What is being asked
Leaving the pictures aside, transcribe every line below exactly.

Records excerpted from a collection
-*-
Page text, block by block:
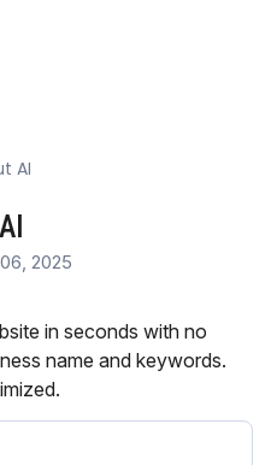
AI
2025
in seconds with no
name and keywords.
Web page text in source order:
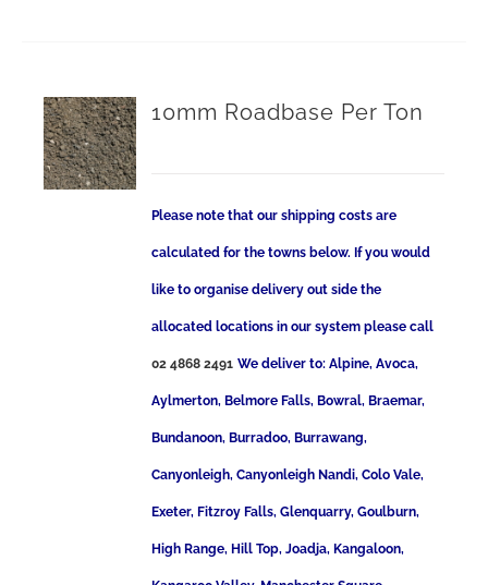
-*-
Response to the task
Page text, block by block:
AI
2025
in seconds with no
name and keywords.
Web page text in source order:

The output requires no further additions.